● What is expected
Please restate every record below word for word and skip the pictures.

● Record set
============================================================

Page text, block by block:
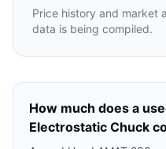
Price history and market
data is being compiled.
How much does a
Electrostatic Chuck
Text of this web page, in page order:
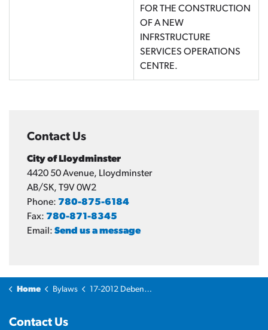
FOR THE CONSTRUCTION
OF A NEW
INFRSTRUCTURE
SERVICES OPERATIONS
CENTRE.
Contact Us
City of Lloydminster
4420 50 Avenue, Lloydminster
AB/SK, T9V 0W2
Phone: 780-875-6184
Fax: 780-871-8345
Email: Send us a message
Home Bylaws 17-2012 Debenture Bylaw - Operations Centre
Contact Us
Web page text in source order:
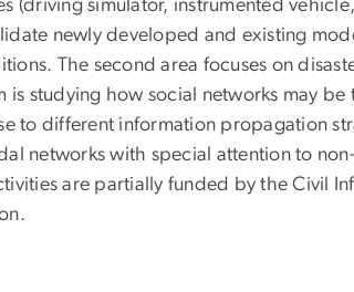
(driving simulator, instrumented
newly developed and existing
The second area focuses on
is studying how social networks may
to different information propagation
networks with special attention to
are partially funded by the Civil
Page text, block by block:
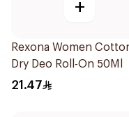
+
Rexona Women
Dry Deo Roll-On 50Ml
21.47
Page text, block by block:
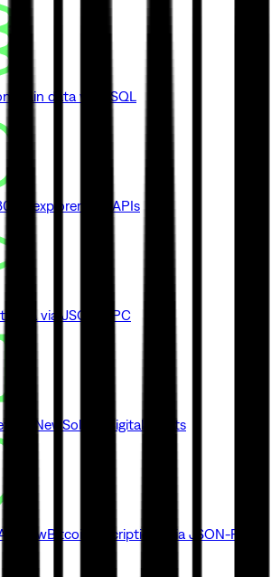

============================================================

● Problem solution
Page text, block by block:
Price history and market
data is being compiled.
How much does a
Electrostatic Chuck
Text of this web page, in page order:
FOR THE CONSTRUCTION
OF A NEW
INFRSTRUCTURE
SERVICES OPERATIONS
CENTRE.
Contact Us
City of Lloydminster
4420 50 Avenue, Lloydminster
AB/SK, T9V 0W2
Phone: 780-875-6184
Fax: 780-871-8345
Email: Send us a message
Home Bylaws 17-2012 Debenture Bylaw - Operations Centre
Contact Us
Web page text in source order:
(driving simulator, instrumented
newly developed and existing
The second area focuses on
is studying how social networks may
to different information propagation
networks with special attention to
are partially funded by the Civil
Page text, block by block:
+
Rexona Women
Dry Deo Roll-On 50Ml
21.47
Page text, block by block:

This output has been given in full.